In Vedic science, the meditative mind in samadhi is regarded as the appropriate instrument for knowing the inner reality. Pure consciousness, God or Brahman, after all, is beyond any mundane name, form, number, time, place and person or it would just be another object or entity in the outer world. That which comprises the totality but is not limited by the totality cannot be examined by the instruments that work to provide knowledge of limited things.

This does not mean that examining the brain waves of meditators and other scientific experiments of this order are not of any value, but that these are secondary and indirect means of knowing the internal reality, like trying to examine a person through their body as reflected in a mirror, rather than examining the body directly.
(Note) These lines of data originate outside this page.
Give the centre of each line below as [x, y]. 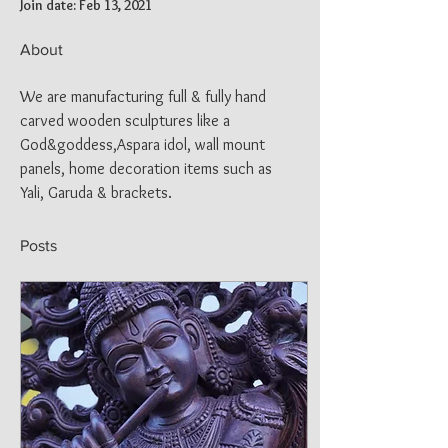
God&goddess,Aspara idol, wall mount [144, 144]
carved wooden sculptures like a [127, 120]
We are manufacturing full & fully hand [145, 96]
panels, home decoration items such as [148, 168]
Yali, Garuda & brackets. [96, 192]
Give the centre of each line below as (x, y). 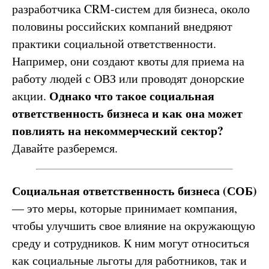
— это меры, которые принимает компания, (125, 208)
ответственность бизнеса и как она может (127, 113)
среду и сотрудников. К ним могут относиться (131, 243)
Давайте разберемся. (65, 148)
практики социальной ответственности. (114, 44)
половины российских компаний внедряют (122, 26)
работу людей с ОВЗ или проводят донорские (128, 79)
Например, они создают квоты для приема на (128, 61)
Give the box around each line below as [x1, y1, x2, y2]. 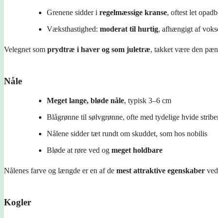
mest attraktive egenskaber [116, 166, 205, 175]
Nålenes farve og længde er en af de [4, 166, 116, 175]
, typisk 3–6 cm [124, 96, 171, 105]
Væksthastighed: [47, 24, 100, 33]
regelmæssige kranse [99, 8, 167, 17]
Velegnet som [4, 45, 47, 54]
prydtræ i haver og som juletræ [47, 45, 150, 54]
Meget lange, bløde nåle [47, 96, 124, 105]
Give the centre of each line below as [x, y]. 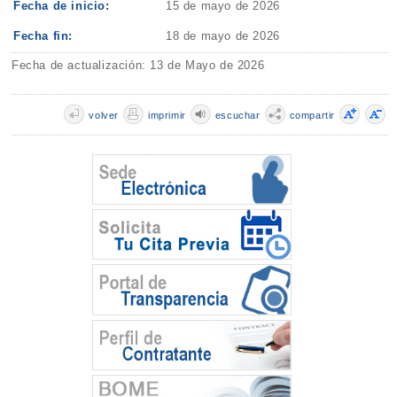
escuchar [237, 116]
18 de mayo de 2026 [223, 36]
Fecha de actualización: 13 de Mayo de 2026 [138, 66]
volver [104, 116]
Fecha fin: [43, 36]
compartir [312, 116]
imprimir [167, 116]
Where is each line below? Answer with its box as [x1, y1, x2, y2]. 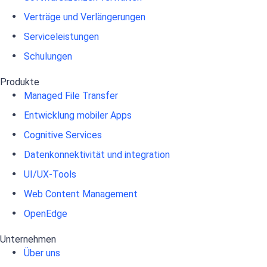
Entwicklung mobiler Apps [24, 109, 132, 121]
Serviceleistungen [24, 30, 99, 42]
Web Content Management [24, 188, 138, 200]
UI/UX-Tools [24, 168, 76, 180]
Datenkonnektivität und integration [24, 148, 170, 160]
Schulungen [24, 50, 72, 62]
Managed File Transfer [24, 89, 118, 101]
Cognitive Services [24, 129, 102, 141]
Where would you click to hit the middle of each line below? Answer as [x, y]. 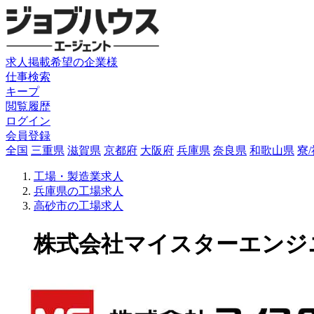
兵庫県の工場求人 [78, 191]
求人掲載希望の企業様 [62, 62]
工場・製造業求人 [78, 177]
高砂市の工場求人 [78, 206]
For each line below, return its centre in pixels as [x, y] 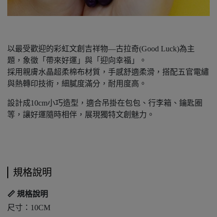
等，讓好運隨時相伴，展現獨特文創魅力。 [81, 114]
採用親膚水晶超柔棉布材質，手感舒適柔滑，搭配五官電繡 [108, 72]
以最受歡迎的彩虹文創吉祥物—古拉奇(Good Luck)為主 [101, 48]
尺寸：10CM [29, 207]
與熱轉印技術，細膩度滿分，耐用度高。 [77, 83]
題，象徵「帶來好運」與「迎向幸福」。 [77, 60]
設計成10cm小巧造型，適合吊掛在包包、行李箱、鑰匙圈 [105, 103]
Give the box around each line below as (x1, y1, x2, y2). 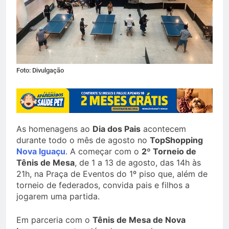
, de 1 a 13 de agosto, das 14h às (75, 157, 201, 168)
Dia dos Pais (93, 124, 141, 134)
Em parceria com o (16, 215, 93, 225)
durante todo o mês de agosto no (16, 135, 150, 146)
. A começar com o (65, 146, 142, 157)
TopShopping (150, 135, 203, 146)
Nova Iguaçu (16, 146, 65, 157)
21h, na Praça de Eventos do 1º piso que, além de (16, 169, 208, 179)
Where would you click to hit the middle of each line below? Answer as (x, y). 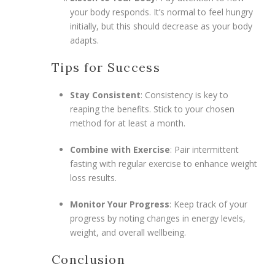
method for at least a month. (128, 123)
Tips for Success (106, 67)
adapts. (84, 40)
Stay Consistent (105, 95)
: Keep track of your (208, 204)
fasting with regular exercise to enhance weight (164, 163)
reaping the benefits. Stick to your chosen (152, 109)
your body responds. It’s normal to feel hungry (161, 12)
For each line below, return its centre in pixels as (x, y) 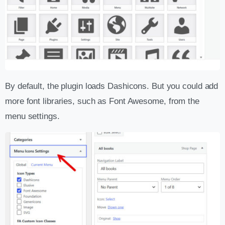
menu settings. (32, 116)
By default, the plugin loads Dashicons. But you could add (112, 86)
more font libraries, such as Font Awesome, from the (102, 101)
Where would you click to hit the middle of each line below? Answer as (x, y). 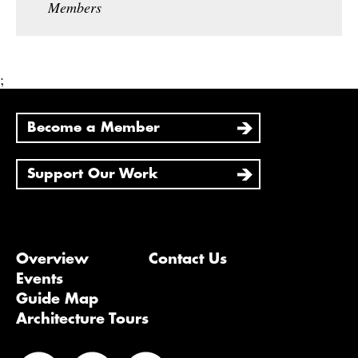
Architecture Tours (82, 319)
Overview (52, 259)
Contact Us (188, 259)
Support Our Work (93, 174)
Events (40, 279)
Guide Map (57, 299)
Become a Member (93, 128)
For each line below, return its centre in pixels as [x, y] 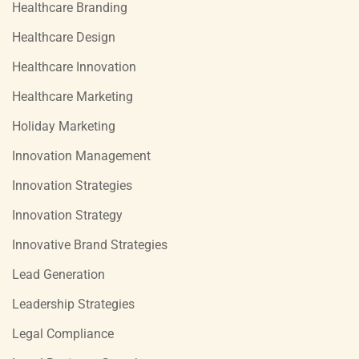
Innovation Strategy [67, 215]
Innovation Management [81, 155]
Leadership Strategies [73, 304]
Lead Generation [58, 274]
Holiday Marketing [64, 126]
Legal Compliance [63, 333]
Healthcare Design [64, 37]
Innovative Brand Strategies [90, 244]
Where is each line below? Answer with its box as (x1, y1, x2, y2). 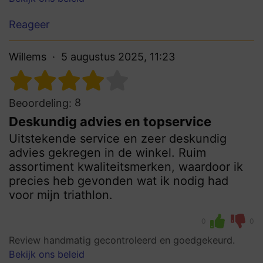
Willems (9, 50, 46, 63)
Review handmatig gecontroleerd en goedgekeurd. (9, 234, 235, 247)
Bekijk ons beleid (9, 248, 85, 261)
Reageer (9, 18, 50, 31)
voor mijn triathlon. (9, 188, 113, 203)
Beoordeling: (9, 97, 72, 110)
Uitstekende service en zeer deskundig (9, 131, 227, 146)
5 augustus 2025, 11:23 (61, 50, 175, 63)
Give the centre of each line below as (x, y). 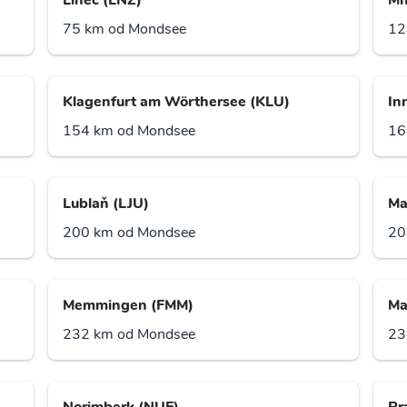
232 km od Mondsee (129, 335)
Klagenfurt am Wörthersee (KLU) (177, 102)
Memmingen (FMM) (129, 306)
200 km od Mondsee (129, 233)
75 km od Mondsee (125, 30)
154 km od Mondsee (129, 131)
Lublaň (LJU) (106, 204)
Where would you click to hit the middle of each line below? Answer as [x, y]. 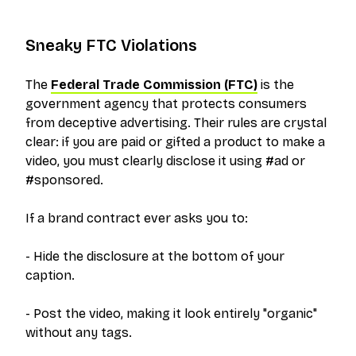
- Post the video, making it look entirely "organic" [171, 314]
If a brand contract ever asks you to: [137, 219]
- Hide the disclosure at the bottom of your [155, 257]
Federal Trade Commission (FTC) [154, 85]
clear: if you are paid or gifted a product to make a [175, 142]
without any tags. [79, 333]
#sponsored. [64, 180]
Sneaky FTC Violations [111, 46]
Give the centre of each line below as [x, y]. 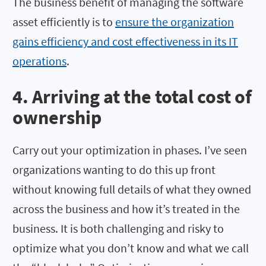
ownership [57, 117]
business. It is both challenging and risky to [118, 228]
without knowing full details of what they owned [132, 189]
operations [39, 61]
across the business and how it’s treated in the [126, 208]
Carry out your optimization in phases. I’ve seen [130, 150]
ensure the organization [175, 22]
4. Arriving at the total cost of [132, 96]
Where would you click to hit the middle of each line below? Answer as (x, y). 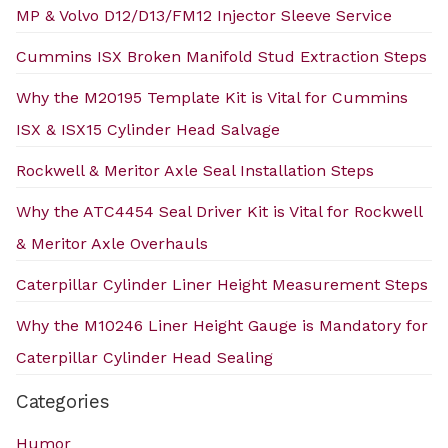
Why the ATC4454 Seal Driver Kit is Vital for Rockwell (219, 211)
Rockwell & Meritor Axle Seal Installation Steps (195, 170)
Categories (63, 401)
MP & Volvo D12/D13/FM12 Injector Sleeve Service (204, 15)
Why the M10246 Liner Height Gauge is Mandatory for (222, 325)
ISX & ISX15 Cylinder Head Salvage (148, 129)
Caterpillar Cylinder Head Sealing (144, 357)
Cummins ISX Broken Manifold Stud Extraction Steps (221, 56)
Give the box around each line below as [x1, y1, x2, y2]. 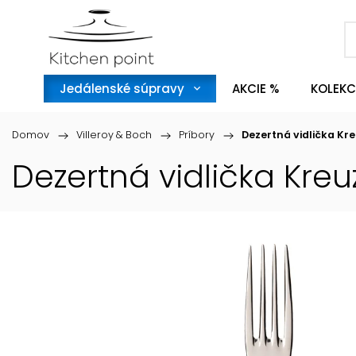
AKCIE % [232, 80, 279, 97]
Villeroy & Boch [76, 128, 152, 141]
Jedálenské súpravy [60, 80, 184, 97]
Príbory [179, 128, 215, 141]
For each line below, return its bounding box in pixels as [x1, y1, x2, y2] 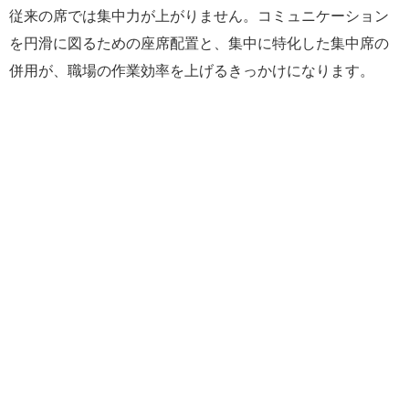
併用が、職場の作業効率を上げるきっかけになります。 [9, 63, 374, 79]
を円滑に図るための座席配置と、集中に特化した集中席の [9, 36, 389, 52]
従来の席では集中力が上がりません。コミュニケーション [9, 8, 389, 25]
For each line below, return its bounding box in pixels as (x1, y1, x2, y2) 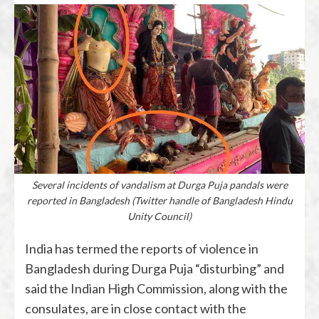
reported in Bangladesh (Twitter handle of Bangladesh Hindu (26, 194, 293, 206)
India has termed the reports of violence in (25, 240, 258, 256)
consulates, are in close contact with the (25, 300, 246, 316)
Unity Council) (127, 209, 192, 222)
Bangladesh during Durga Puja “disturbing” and (25, 260, 284, 276)
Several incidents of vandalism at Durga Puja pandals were (31, 178, 288, 191)
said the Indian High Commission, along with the (25, 280, 288, 296)
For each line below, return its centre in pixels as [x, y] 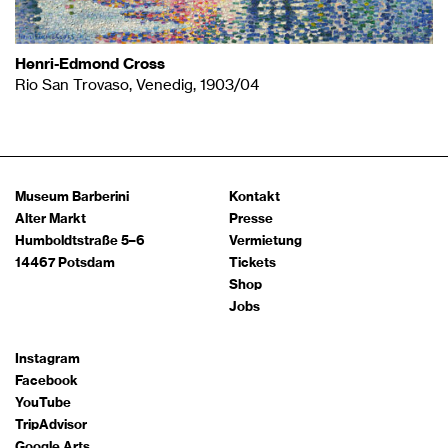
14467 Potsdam [65, 263]
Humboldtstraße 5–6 [80, 241]
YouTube [43, 403]
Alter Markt [50, 219]
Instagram [47, 359]
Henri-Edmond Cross [90, 64]
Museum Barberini [72, 197]
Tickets [252, 263]
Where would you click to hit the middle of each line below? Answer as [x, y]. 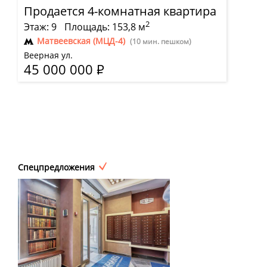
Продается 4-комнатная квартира [120, 11]
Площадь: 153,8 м [105, 27]
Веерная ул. [48, 55]
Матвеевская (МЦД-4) [81, 41]
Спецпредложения [56, 167]
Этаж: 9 [40, 27]
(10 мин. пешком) [161, 42]
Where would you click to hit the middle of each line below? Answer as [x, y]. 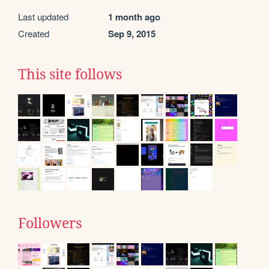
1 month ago [134, 17]
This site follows [70, 75]
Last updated [43, 17]
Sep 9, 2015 [132, 34]
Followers [50, 224]
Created [34, 34]
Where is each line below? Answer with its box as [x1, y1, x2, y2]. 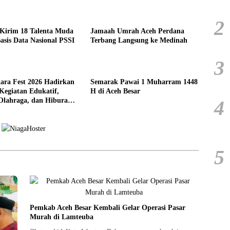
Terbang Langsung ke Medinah [90, 36, 187, 44]
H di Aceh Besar [90, 87, 140, 95]
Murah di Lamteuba [29, 213, 93, 221]
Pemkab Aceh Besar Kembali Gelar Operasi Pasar [29, 204, 185, 212]
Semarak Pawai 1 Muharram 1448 [90, 78, 198, 86]
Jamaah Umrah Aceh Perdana [90, 27, 184, 35]
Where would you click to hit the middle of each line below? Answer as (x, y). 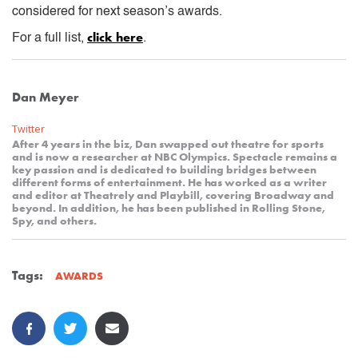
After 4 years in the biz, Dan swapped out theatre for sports (168, 143)
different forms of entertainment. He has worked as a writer (169, 182)
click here (115, 37)
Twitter (28, 129)
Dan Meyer (46, 97)
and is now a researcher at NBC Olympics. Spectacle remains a (175, 156)
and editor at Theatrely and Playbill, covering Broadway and (173, 195)
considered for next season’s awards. (117, 12)
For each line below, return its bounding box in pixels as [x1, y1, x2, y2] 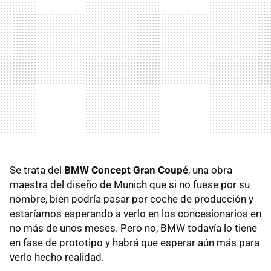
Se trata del [10, 163, 64, 176]
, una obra [188, 163, 232, 176]
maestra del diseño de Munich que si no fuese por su [10, 178, 250, 191]
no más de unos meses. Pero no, [10, 221, 160, 234]
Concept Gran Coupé [89, 163, 188, 176]
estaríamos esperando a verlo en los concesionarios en [10, 207, 261, 220]
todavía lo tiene [185, 221, 257, 234]
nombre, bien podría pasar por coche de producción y [10, 192, 253, 205]
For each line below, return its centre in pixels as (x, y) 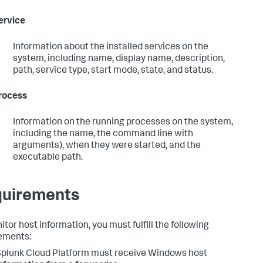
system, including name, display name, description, (119, 59)
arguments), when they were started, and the (107, 146)
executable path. (48, 158)
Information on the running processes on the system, (123, 122)
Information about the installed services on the (111, 47)
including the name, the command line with (103, 134)
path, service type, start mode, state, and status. (113, 71)
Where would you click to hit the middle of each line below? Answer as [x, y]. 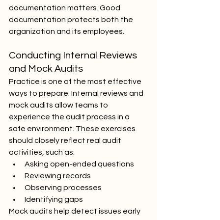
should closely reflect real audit [66, 140]
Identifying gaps [54, 199]
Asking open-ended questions [79, 164]
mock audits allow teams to [59, 105]
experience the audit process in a [70, 117]
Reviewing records [58, 176]
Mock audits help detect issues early [75, 211]
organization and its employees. [67, 31]
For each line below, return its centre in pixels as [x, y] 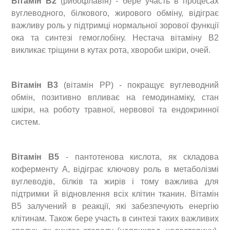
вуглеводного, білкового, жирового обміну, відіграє [115, 13]
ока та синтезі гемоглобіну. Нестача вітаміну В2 [115, 37]
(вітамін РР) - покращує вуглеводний [138, 85]
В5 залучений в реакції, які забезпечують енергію [115, 206]
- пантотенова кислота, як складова [139, 157]
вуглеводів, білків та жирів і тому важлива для [115, 181]
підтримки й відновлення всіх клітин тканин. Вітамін [115, 194]
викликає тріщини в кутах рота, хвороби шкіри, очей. [111, 50]
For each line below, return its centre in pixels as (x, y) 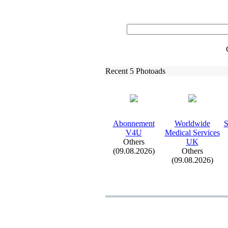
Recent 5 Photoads (135, 71)
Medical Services (192, 133)
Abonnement (134, 123)
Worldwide (192, 123)
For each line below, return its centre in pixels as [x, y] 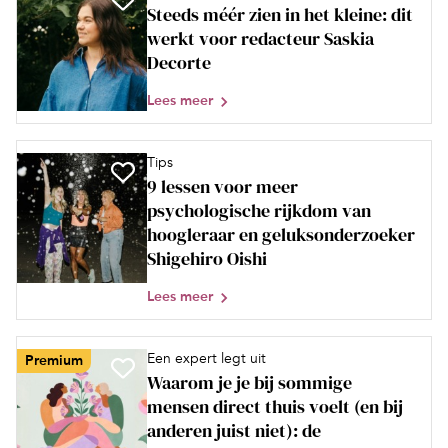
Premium [54, 360]
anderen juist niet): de [234, 430]
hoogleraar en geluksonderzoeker [281, 234]
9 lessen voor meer [222, 186]
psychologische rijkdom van [259, 210]
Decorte [179, 62]
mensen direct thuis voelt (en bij [275, 406]
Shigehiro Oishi [207, 258]
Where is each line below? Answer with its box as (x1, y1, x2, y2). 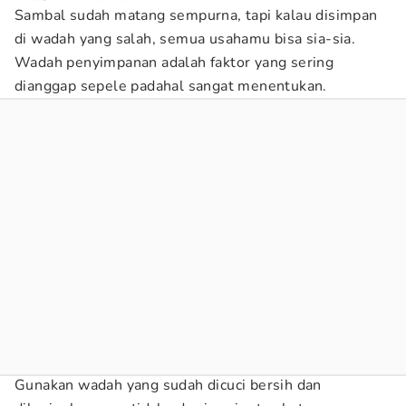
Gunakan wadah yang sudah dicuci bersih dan (14, 375, 322, 395)
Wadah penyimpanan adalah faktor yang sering (14, 53, 334, 72)
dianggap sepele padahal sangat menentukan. (14, 76, 327, 96)
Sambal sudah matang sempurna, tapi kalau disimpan (14, 5, 378, 25)
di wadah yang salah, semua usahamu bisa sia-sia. (14, 29, 356, 49)
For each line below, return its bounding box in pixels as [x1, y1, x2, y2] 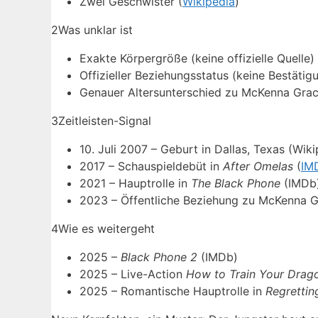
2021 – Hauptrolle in [79, 176, 191, 191]
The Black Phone [191, 176, 280, 191]
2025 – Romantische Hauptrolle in [79, 284, 265, 299]
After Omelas [223, 159, 293, 174]
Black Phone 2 [121, 250, 197, 265]
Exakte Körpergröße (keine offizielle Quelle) [79, 51, 314, 66]
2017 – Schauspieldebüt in [79, 159, 223, 174]
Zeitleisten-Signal [58, 114, 151, 128]

We must employ the right instrument of knowledge to gain adequate knowledge of something. One cannot see the Sun with one’s ears, for example. Only the eyes will reveal the light of the Sun. Similarly, the appropriate instrument for knowing the universal Being is not a limited instrument that looks externally, like a telescope, but the silent mind that is able to see within.

Yet while samadhi may not be an ordinarily recognized means of knowledge in science, we must note that many great scientific discoveries have been made by scientists when they were in the reverie of the inspired, concentrated or peaceful mind, in a kind of samadhi. Those who do deep research or concentrated thinking also develop the mind in a yogic way that can fall into samadhi, even without knowing what the state is! One could argue that all great discoveries or inspirations arise in a samadhi- like state of absorption and concentration.

Yet samadhis cannot be taken without scrutiny either and, like any source of knowledge, they also can be limited, mixed or partial. They are of different types and lesser samadhis may not yield entirely correct knowledge.